■ Try it: Every line in the listing below from the one with "toggled in the" through the one with "clipping path to" is to be reproduced exactly, both ends included; leave out the rest.

■ Given entries:

────────────────────────────────────────

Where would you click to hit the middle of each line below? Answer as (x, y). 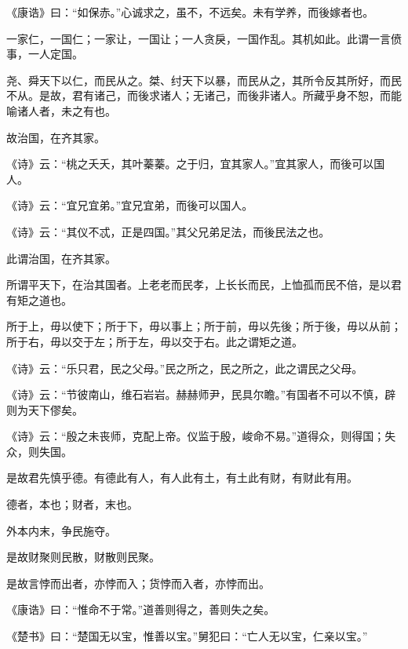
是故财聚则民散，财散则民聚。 (83, 557)
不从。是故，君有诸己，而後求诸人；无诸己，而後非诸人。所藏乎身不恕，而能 (204, 95)
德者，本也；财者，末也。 (72, 504)
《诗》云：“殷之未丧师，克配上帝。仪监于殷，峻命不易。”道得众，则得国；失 (201, 436)
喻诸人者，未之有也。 (61, 110)
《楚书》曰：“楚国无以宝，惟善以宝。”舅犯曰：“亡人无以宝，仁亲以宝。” (187, 636)
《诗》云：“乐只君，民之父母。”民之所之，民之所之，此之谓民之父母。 (185, 368)
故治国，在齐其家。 (56, 137)
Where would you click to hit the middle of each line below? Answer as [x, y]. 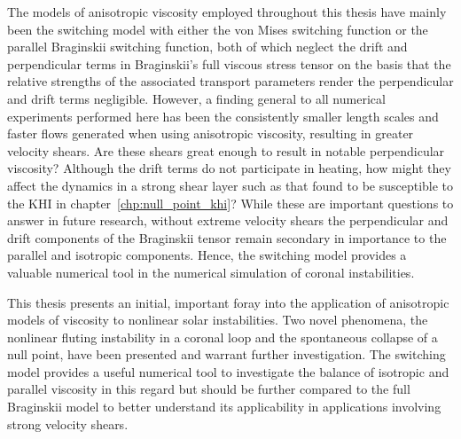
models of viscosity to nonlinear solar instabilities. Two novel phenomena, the [218, 320]
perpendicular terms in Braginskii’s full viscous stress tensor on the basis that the [229, 63]
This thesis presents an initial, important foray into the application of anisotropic [228, 302]
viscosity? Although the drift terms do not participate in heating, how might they [229, 168]
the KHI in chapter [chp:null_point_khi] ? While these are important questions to [230, 203]
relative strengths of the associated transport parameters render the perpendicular [230, 81]
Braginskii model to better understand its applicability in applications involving [224, 407]
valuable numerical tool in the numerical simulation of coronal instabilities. [211, 272]
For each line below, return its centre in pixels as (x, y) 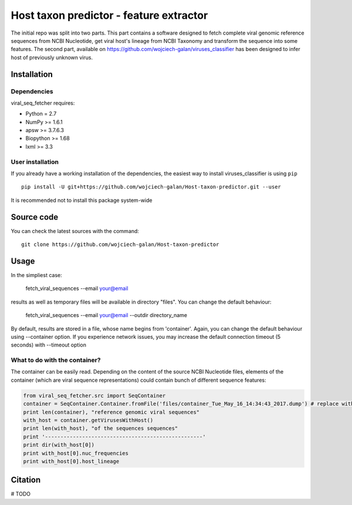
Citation (26, 480)
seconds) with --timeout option (48, 345)
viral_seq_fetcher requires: (43, 103)
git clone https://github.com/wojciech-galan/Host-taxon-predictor (120, 245)
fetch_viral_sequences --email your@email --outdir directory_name (106, 315)
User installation (35, 161)
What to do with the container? (56, 360)
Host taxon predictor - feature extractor (109, 15)
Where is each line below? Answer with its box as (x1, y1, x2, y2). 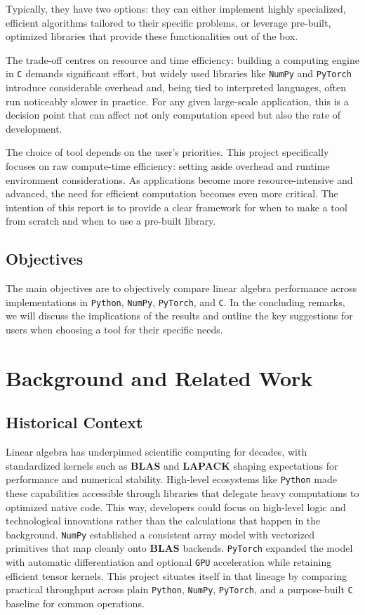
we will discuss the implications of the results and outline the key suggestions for (6, 308, 353, 323)
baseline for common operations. (6, 596, 145, 611)
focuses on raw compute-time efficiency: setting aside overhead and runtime (6, 159, 330, 173)
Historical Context (6, 411, 143, 433)
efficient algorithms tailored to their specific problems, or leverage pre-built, (6, 15, 331, 29)
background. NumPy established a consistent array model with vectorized (6, 527, 314, 541)
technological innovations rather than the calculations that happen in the (6, 513, 321, 528)
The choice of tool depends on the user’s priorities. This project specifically (6, 145, 329, 159)
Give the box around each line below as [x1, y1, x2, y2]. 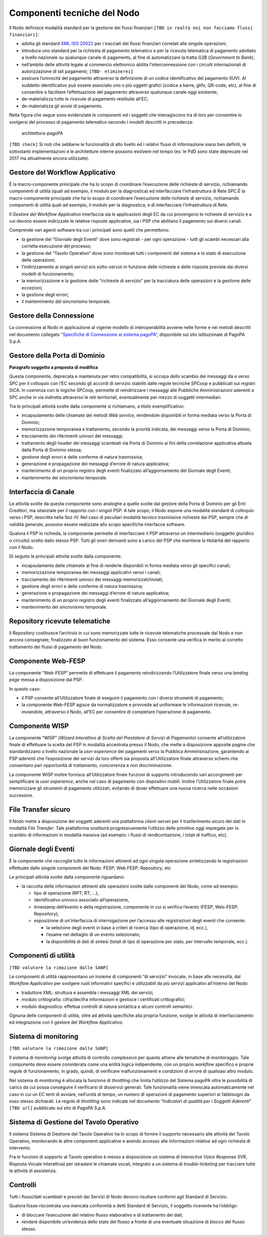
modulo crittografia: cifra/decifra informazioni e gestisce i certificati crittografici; [21, 997, 185, 1002]
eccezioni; [21, 285, 43, 290]
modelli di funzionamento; [21, 271, 75, 277]
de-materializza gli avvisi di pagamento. [21, 103, 103, 109]
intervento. [9, 1145, 32, 1150]
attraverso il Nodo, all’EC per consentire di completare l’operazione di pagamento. [44, 709, 212, 714]
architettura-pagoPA [21, 130, 63, 136]
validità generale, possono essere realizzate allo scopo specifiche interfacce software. [9, 521, 186, 527]
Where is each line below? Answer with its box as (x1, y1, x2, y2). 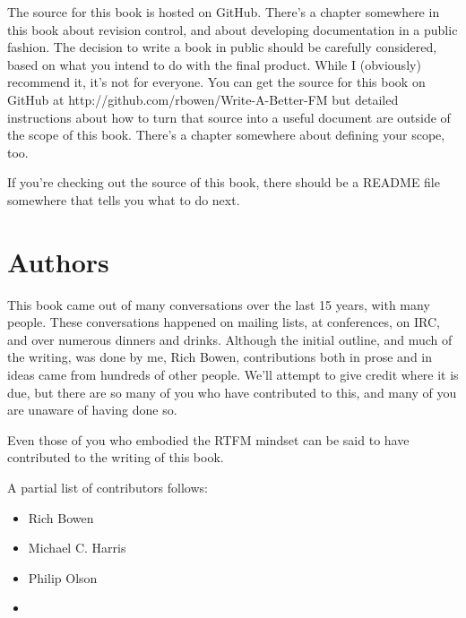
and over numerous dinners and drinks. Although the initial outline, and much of (7, 330, 453, 348)
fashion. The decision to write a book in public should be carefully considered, (7, 38, 437, 56)
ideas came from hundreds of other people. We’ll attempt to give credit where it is (7, 365, 459, 384)
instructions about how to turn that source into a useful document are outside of (7, 107, 451, 126)
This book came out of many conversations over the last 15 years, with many (7, 295, 430, 313)
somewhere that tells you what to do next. (7, 190, 240, 209)
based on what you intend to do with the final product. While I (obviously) (7, 55, 421, 73)
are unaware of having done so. (7, 400, 177, 419)
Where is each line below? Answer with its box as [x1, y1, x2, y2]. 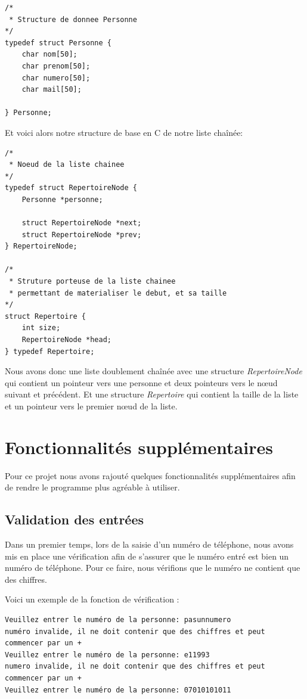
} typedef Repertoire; [5, 347, 95, 356]
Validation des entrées [5, 510, 144, 529]
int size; [21, 324, 61, 333]
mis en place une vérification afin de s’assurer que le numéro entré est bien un [5, 549, 289, 562]
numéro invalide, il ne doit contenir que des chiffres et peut [5, 627, 265, 636]
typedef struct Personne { [5, 38, 111, 47]
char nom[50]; [21, 50, 77, 59]
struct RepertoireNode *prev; [21, 230, 142, 239]
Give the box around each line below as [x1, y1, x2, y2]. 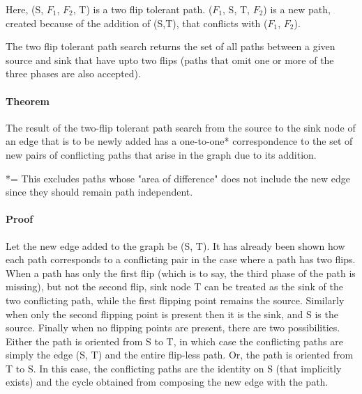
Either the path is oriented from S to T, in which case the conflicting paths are [6, 333, 343, 348]
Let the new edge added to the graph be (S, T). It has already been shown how [6, 238, 345, 253]
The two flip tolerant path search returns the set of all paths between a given [6, 39, 335, 54]
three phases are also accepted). [6, 66, 141, 81]
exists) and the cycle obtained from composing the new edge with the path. [6, 375, 329, 389]
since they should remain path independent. [6, 184, 193, 199]
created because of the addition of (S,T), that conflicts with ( [6, 15, 268, 30]
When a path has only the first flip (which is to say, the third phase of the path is [6, 265, 356, 280]
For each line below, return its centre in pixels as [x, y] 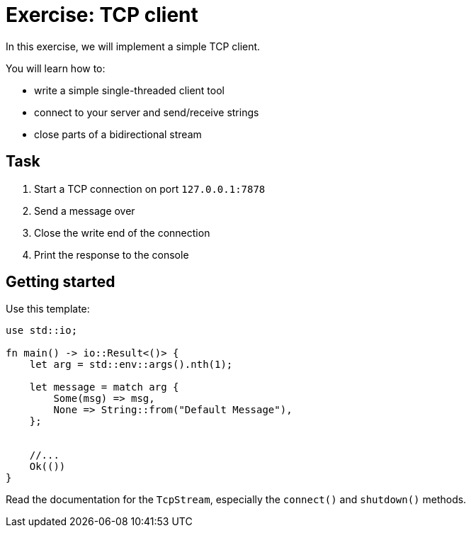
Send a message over [85, 211]
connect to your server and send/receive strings [147, 112]
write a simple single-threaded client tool [129, 90]
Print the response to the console [112, 254]
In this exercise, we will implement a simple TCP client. [133, 46]
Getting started [61, 282]
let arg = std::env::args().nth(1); [131, 365]
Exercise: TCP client [102, 15]
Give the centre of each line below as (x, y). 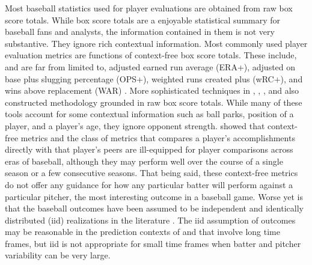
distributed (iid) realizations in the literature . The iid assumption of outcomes (150, 220)
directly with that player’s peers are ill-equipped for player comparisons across (149, 149)
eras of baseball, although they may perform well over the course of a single (144, 161)
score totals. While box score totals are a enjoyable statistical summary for (143, 20)
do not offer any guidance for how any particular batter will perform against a (149, 184)
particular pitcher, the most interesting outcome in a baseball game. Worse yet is (154, 196)
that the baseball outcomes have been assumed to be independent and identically (154, 208)
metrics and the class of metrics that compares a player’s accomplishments (158, 137)
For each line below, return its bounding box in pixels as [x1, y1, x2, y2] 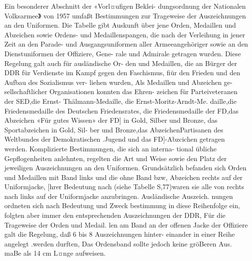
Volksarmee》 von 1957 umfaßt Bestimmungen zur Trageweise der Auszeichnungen [4, 10, 246, 20]
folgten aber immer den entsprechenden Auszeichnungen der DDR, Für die [4, 210, 226, 220]
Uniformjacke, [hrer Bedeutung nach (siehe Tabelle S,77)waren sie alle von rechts [4, 181, 244, 192]
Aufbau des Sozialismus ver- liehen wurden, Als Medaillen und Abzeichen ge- [4, 77, 233, 87]
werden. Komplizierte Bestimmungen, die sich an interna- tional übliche [4, 143, 217, 153]
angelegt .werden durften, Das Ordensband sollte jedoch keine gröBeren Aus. [4, 238, 232, 248]
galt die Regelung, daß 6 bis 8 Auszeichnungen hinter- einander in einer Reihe [4, 229, 235, 239]
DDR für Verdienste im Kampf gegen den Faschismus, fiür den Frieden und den [4, 67, 240, 78]
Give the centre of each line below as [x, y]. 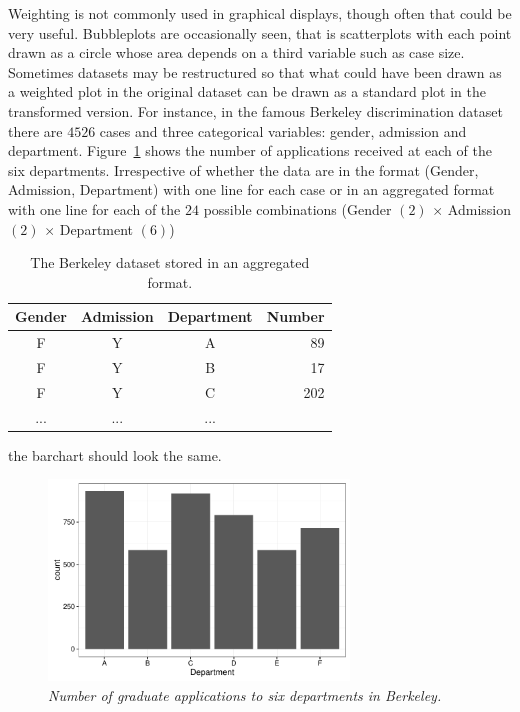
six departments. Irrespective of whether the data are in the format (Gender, [243, 169]
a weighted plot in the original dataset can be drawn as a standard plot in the [247, 91]
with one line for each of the [94, 208]
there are [35, 130]
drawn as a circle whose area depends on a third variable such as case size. [236, 52]
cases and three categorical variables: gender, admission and [283, 130]
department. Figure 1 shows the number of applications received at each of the [250, 150]
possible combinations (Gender [297, 208]
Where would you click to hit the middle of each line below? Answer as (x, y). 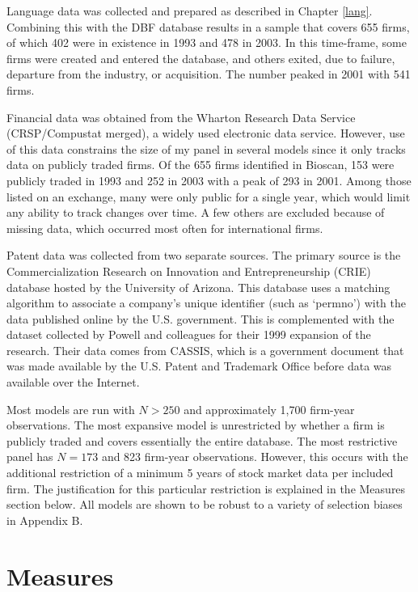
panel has (30, 457)
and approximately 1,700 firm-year (269, 409)
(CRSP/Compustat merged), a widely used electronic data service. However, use (206, 133)
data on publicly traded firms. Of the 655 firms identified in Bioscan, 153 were (201, 165)
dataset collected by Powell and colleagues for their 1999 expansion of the (189, 334)
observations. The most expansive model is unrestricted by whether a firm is (196, 425)
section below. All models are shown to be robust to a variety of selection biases (205, 504)
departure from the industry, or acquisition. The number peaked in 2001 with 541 (209, 74)
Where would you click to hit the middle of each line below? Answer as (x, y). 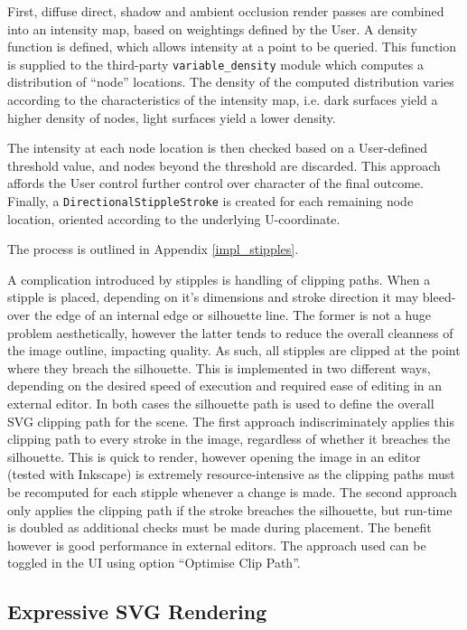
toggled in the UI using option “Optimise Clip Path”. (154, 563)
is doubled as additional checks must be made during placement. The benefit (219, 527)
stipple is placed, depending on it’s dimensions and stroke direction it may (213, 297)
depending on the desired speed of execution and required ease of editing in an (225, 386)
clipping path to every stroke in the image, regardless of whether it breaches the (229, 439)
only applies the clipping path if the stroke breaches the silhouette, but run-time (230, 509)
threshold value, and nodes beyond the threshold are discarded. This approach (224, 165)
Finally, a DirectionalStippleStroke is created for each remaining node (210, 201)

────────────────────────────────────────

■ Written response:
toggled in the UI using option “Optimise Clip Path”. (154, 563)
is doubled as additional checks must be made during placement. The benefit (219, 527)
stipple is placed, depending on it’s dimensions and stroke direction it may (213, 297)
depending on the desired speed of execution and required ease of editing in an (225, 386)
clipping path to every stroke in the image, regardless of whether it breaches the (229, 439)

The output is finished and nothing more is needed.